The Reserve Bank’s June meeting minutes acknowledged most economists are expecting two more rate rises.
‘Further ahead, around half of economists surveyed expected 50 basis points of tightening by August, which was broadly in line with the probability implied by market pricing,’ it said.
The RBA board opted to raise interest rates in June by another 25 basis points, with April’s inflation rate of 6.8 per cent well above its 2 to 3 per cent target.
Inflation could remain high beyond mid-2025 if it wasn’t tackled now, the minutes said.
‘The case for raising the cash rate by a further 25 basis points focused on the increased risk that inflation would take longer to return to target than had been expected,’ it said.
Financial comparison group Canstar said anyone who took on a new loan in April 2022 – when the RBA cash rate was at a record-low of 0.1 per cent – looks set to be in mortgage stress within two months.
That scenario is based on a borrower taking out a loan where they owed the bank six times what they earned.
The RBA’s 12 rate rises since May 2022 have diminished what banks can lend, with those borrowing at the maximum capacity little more than a year ago most at risk.

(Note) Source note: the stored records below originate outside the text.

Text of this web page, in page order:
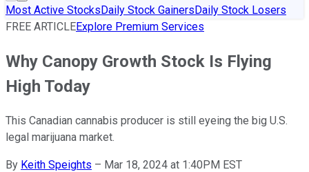
Most Active StocksDaily Stock GainersDaily Stock Losers
FREE ARTICLEExplore Premium Services
Why Canopy Growth Stock Is Flying
High Today
This Canadian cannabis producer is still eyeing the big U.S.
legal marijuana market.
By Keith Speights – Mar 18, 2024 at 1:40PM EST
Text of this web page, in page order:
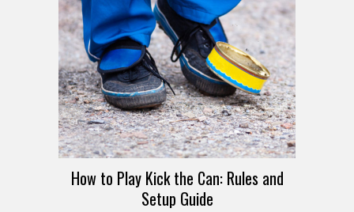
How to Play Kick the Can: Rules and
Setup Guide
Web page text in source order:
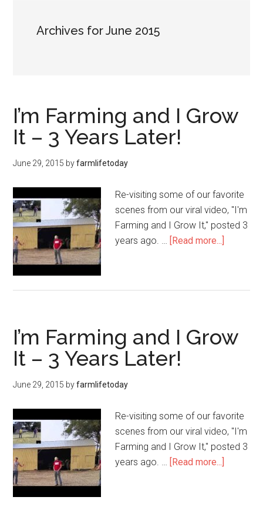
Archives for June 2015
I’m Farming and I Grow
It – 3 Years Later!
June 29, 2015 byfarmlifetoday
Re-visiting some of our favorite
scenes from our viral video, "I'm
Farming and I Grow It," posted 3
years ago. … [Read more...]
I’m Farming and I Grow
It – 3 Years Later!
June 29, 2015 byfarmlifetoday
Re-visiting some of our favorite
scenes from our viral video, "I'm
Farming and I Grow It," posted 3
years ago. … [Read more...]
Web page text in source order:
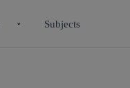
Subjects
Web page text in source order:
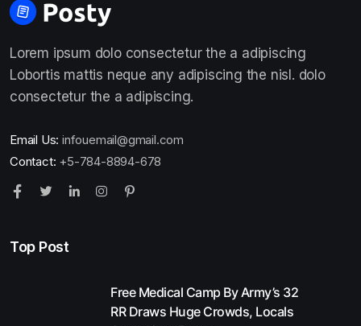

Sydney, Australia’s most expensive capital city market, is particularly risky for someone who bought a median-price house for $1,416,960 in April 2022.
A couple on a combined income of $187,542 who borrowed $1,133,568, with a 20 per cent mortgage deposit, face spending 50 per cent of their salaries on mortgage repayments by August.
Canstar applied this calculation to a couple each earning close to the average, full-time salary of $94,000.
Assuming an increase in the interest rate on their mortgage climbing from 2.98 per cent in April 2022 to 7.48 per cent by August, their monthly repayments of $7,861 would consume 66 per cent of their post-tax income.
Sydney house prices have dropped by 9.2 per cent during the past year to $1,293,529.
Suburbs north of Blacktown have median prices near that level including Schofields ($1,214,389) and Acacia Gardens ($1,248,340).
In Melbourne, a couple earning $141,692 between them who bought a median-price house for $1,000,926 in April 2022 would be owing 47 per cent of their pre-tax income servicing $5,553 in monthly mortgage repayments for a $800,741 loan.
House prices in Melbourne fell by 8.6 per cent to $911,007 in the year to May.
The suburbs where borrowers are in the majority include Melton where the median house price is $466,185, Bacchus Marsh where $638,203 is the mid-point, along with Cranbourne East where $644,076 is the middle price.
In Perth, a couple earning $95,772 who bought a $578,751 house would be spending 40 per cent of their income managing $3,211 in loan repayments on $463,001 of debt.
House prices in the West Australian capital have increased by 2.2 per cent to $606,563 in the year to May despite the rate rises but in Midland, in the city’s east, the mid-point price is a more affordable $407,206.
National unemployment in May fell to 3.6 per cent, down from 3.7 per cent in April, putting it closer to a recent 48-year low of 3.5 per cent.
Michele Bullock, the RBA’s deputy governor, on Tuesday told an Australian Industry Group function in Newcastle unemployment would have to rise to 4.5 per cent by 2024 for wages to stop fuelling inflation.
Economists refer to this as the non-accelerating inflationary rate of unemployment or NAIRU.
‘While 4.5 per cent is higher than the current rate, this outcome would still leave us below where it was pre-pandemic and not far off some estimates of where the NAIRU might currently be,’ she said.
‘In other words, the economy would be closer to a sustainable balance point.’